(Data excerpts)
------------------------

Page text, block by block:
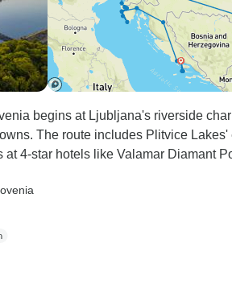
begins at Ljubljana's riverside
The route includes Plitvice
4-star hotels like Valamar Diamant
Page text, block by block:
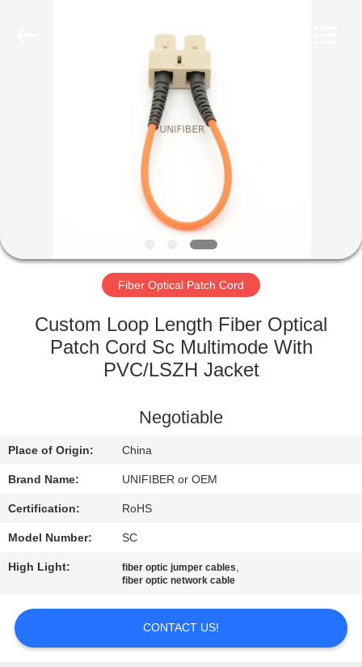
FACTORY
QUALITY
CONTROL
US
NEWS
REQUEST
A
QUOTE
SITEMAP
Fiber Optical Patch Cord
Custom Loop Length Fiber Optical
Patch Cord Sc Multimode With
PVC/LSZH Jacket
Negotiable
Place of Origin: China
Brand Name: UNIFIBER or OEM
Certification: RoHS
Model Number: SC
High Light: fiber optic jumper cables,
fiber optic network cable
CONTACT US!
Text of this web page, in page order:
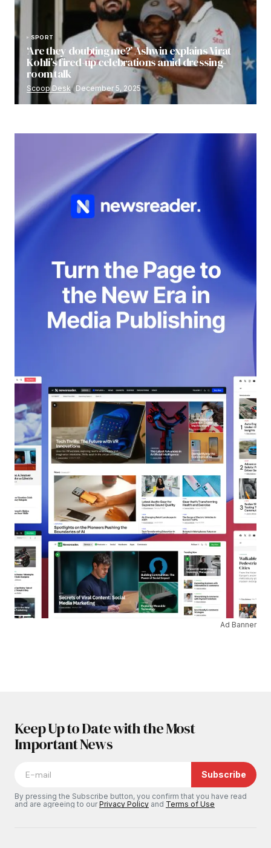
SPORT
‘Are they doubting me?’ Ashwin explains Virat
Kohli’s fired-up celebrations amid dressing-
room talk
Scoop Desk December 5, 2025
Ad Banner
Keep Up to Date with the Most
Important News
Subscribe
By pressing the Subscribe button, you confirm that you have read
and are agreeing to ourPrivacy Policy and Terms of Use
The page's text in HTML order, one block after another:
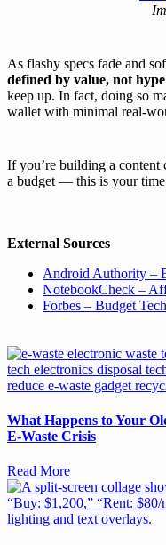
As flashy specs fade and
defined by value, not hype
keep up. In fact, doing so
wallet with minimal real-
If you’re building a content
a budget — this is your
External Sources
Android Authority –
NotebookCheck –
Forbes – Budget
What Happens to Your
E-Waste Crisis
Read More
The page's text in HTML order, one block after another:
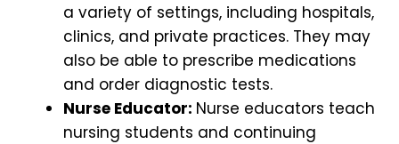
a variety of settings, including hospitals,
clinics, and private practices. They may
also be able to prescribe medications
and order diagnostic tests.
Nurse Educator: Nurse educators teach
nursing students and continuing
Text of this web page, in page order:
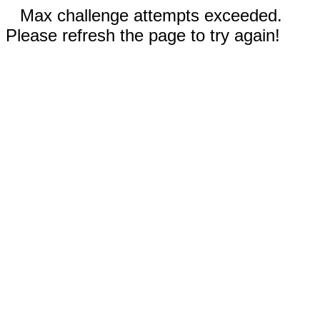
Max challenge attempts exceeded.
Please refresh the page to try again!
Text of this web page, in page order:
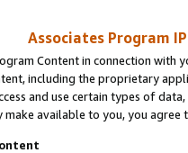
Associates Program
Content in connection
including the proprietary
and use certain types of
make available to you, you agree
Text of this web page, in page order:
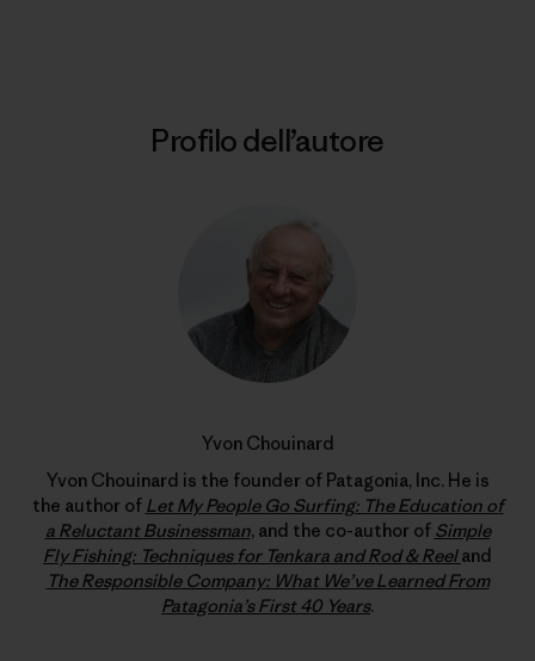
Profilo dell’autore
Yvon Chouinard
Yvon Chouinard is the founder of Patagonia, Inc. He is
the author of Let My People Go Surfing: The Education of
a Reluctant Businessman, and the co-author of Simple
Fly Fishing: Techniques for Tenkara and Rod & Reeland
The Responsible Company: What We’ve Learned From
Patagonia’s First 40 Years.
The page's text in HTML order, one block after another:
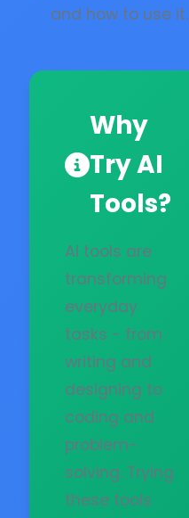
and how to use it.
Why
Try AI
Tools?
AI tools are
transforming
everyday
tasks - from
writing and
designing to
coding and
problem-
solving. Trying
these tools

------------------------

The data above are to be repeated word for word, with any pictures left out.

Page text, block by block:
begins at Ljubljana's riverside
The route includes Plitvice
4-star hotels like Valamar Diamant
Page text, block by block:
FACTORY
QUALITY
CONTROL
US
NEWS
REQUEST
A
QUOTE
SITEMAP
Fiber Optical Patch Cord
Custom Loop Length Fiber Optical
Patch Cord Sc Multimode With
PVC/LSZH Jacket
Negotiable
Place of Origin: China
Brand Name: UNIFIBER or OEM
Certification: RoHS
Model Number: SC
High Light: fiber optic jumper cables,
fiber optic network cable
CONTACT US!
Text of this web page, in page order:
SPORT
‘Are they doubting me?’ Ashwin explains Virat
Kohli’s fired-up celebrations amid dressing-
room talk
Scoop Desk December 5, 2025
Ad Banner
Keep Up to Date with the Most
Important News
Subscribe
By pressing the Subscribe button, you confirm that you have read
and are agreeing to ourPrivacy Policy and Terms of Use
The page's text in HTML order, one block after another:
As flashy specs fade and
defined by value, not hype
keep up. In fact, doing so
wallet with minimal real-
If you’re building a content
a budget — this is your
External Sources
Android Authority –
NotebookCheck –
Forbes – Budget
What Happens to Your
E-Waste Crisis
Read More
The page's text in HTML order, one block after another:
a variety of settings, including hospitals,
clinics, and private practices. They may
also be able to prescribe medications
and order diagnostic tests.
Nurse Educator: Nurse educators teach
nursing students and continuing
Text of this web page, in page order:
Max challenge attempts exceeded.
Please refresh the page to try again!
Text of this web page, in page order:
Associates Program
Content in connection
including the proprietary
and use certain types of
make available to you, you agree
Text of this web page, in page order:
Profilo dell’autore
Yvon Chouinard
Yvon Chouinard is the founder of Patagonia, Inc. He is
the author of Let My People Go Surfing: The Education of
a Reluctant Businessman, and the co-author of Simple
Fly Fishing: Techniques for Tenkara and Rod & Reeland
The Responsible Company: What We’ve Learned From
Patagonia’s First 40 Years.
The page's text in HTML order, one block after another:
and how to use it.
Why
Try AI
Tools?
AI tools are
transforming
everyday
tasks - from
writing and
designing to
coding and
problem-
solving. Trying
these tools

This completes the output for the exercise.